> WHAT THE TASK ASKS:
Repeat the following entries exactly, excluding pictures.

----- DATA FOR REVIEW

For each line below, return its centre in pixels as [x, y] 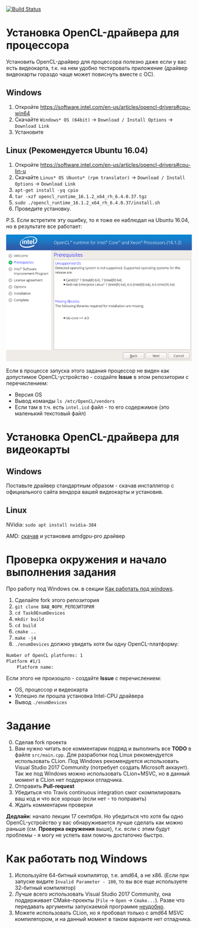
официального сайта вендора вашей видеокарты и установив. [85, 491]
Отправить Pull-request [44, 786]
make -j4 [25, 638]
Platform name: [35, 667]
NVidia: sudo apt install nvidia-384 [51, 524]
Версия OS [28, 394]
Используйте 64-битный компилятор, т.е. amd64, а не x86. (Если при [102, 875]
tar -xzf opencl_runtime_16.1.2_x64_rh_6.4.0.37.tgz [81, 197]
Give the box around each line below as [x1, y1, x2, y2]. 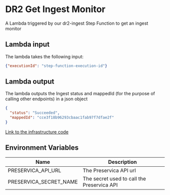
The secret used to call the [82, 175, 146, 182]
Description [108, 158, 137, 165]
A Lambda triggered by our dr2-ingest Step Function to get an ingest [5, 20, 148, 26]
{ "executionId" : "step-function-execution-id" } [5, 63, 108, 69]
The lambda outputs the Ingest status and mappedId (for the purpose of [5, 91, 155, 97]
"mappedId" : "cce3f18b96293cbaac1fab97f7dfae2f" [10, 115, 114, 120]
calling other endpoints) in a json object [5, 96, 88, 102]
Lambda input [5, 40, 50, 49]
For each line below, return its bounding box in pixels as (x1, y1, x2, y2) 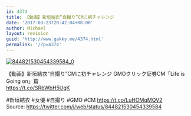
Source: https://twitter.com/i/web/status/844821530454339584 (6, 103, 162, 110)
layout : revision (6, 31, 49, 37)
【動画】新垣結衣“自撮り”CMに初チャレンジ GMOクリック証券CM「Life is (6, 70, 185, 77)
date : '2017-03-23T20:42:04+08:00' (6, 20, 94, 25)
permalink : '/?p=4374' (6, 42, 62, 48)
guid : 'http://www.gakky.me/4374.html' (6, 36, 104, 42)
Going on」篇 (6, 78, 39, 85)
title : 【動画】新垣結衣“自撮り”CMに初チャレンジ (6, 14, 114, 20)
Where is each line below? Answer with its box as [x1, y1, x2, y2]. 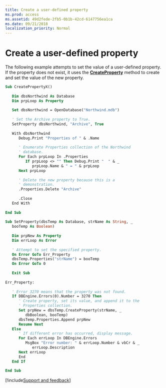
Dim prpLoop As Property [11, 98, 64, 103]
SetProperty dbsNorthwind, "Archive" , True [11, 122, 104, 127]
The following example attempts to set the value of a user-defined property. [5, 64, 161, 70]
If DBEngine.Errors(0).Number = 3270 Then [11, 294, 101, 299]
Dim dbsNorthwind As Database [11, 94, 75, 99]
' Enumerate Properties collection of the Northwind [18, 145, 131, 150]
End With [11, 201, 30, 206]
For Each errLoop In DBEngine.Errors [18, 336, 97, 341]
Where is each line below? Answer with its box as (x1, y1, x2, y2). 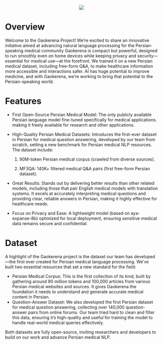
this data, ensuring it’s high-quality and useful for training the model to (12, 314, 153, 320)
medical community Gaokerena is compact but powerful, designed (24, 48, 158, 53)
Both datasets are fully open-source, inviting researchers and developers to (5, 329, 156, 335)
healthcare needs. (12, 201, 49, 207)
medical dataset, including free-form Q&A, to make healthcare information (5, 63, 153, 69)
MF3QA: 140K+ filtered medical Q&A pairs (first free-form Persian (19, 165, 150, 171)
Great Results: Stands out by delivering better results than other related (12, 180, 155, 186)
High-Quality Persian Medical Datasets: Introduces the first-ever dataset (12, 131, 157, 137)
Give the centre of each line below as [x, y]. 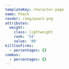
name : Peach [17, 14]
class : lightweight [34, 32]
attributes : [17, 23]
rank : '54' [25, 37]
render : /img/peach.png [29, 18]
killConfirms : [19, 46]
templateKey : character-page [34, 9]
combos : [13, 55]
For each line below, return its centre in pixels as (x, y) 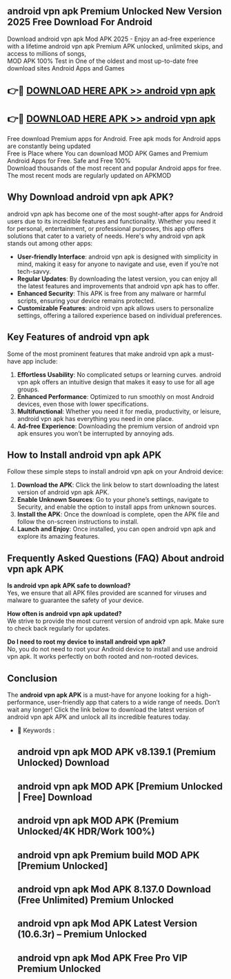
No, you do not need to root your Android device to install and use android (113, 649)
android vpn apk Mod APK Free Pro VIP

----------

> OUTPUT FOR THIS TASK:
For each line below, return its centre in pixels as [x, y] 
официального сайта вендора вашей видеокарты и установив. [85, 491]
Отправить Pull-request [44, 786]
make -j4 [25, 638]
Platform name: [35, 667]
NVidia: sudo apt install nvidia-384 [51, 524]
Версия OS [28, 394]
Используйте 64-битный компилятор, т.е. amd64, а не x86. (Если при [102, 875]
tar -xzf opencl_runtime_16.1.2_x64_rh_6.4.0.37.tgz [81, 197]
Give the box around each line below as [x1, y1, x2, y2]. 
The secret used to call the [82, 175, 146, 182]
Description [108, 158, 137, 165]
A Lambda triggered by our dr2-ingest Step Function to get an ingest [5, 20, 148, 26]
{ "executionId" : "step-function-execution-id" } [5, 63, 108, 69]
The lambda outputs the Ingest status and mappedId (for the purpose of [5, 91, 155, 97]
"mappedId" : "cce3f18b96293cbaac1fab97f7dfae2f" [10, 115, 114, 120]
calling other endpoints) in a json object [5, 96, 88, 102]
Lambda input [5, 40, 50, 49]
For each line below, return its bounding box in pixels as (x1, y1, x2, y2) 
Source: https://twitter.com/i/web/status/844821530454339584 (6, 103, 162, 110)
layout : revision (6, 31, 49, 37)
【動画】新垣結衣“自撮り”CMに初チャレンジ GMOクリック証券CM「Life is (6, 70, 185, 77)
date : '2017-03-23T20:42:04+08:00' (6, 20, 94, 25)
permalink : '/?p=4374' (6, 42, 62, 48)
guid : 'http://www.gakky.me/4374.html' (6, 36, 104, 42)
Going on」篇 (6, 78, 39, 85)
title : 【動画】新垣結衣“自撮り”CMに初チャレンジ (6, 14, 114, 20)
Where is each line below? Answer with its box as [x1, y1, x2, y2]. 
Dim prpLoop As Property [11, 98, 64, 103]
SetProperty dbsNorthwind, "Archive" , True [11, 122, 104, 127]
The following example attempts to set the value of a user-defined property. [5, 64, 161, 70]
If DBEngine.Errors(0).Number = 3270 Then [11, 294, 101, 299]
Dim dbsNorthwind As Database [11, 94, 75, 99]
' Enumerate Properties collection of the Northwind [18, 145, 131, 150]
End With [11, 201, 30, 206]
For Each errLoop In DBEngine.Errors [18, 336, 97, 341]
Where is each line below? Answer with its box as (x1, y1, x2, y2). 
this data, ensuring it’s high-quality and useful for training the model to (12, 314, 153, 320)
medical community Gaokerena is compact but powerful, designed (24, 48, 158, 53)
Both datasets are fully open-source, inviting researchers and developers to (5, 329, 156, 335)
healthcare needs. (12, 201, 49, 207)
medical dataset, including free-form Q&A, to make healthcare information (5, 63, 153, 69)
MF3QA: 140K+ filtered medical Q&A pairs (first free-form Persian (19, 165, 150, 171)
Great Results: Stands out by delivering better results than other related (12, 180, 155, 186)
High-Quality Persian Medical Datasets: Introduces the first-ever dataset (12, 131, 157, 137)
Give the centre of each line below as [x, y]. 
name : Peach [17, 14]
class : lightweight [34, 32]
attributes : [17, 23]
rank : '54' [25, 37]
render : /img/peach.png [29, 18]
killConfirms : [19, 46]
templateKey : character-page [34, 9]
combos : [13, 55]
For each line below, return its centre in pixels as (x, y) 
No, you do not need to root your Android device to install and use android (113, 649)
android vpn apk Mod APK Free Pro VIP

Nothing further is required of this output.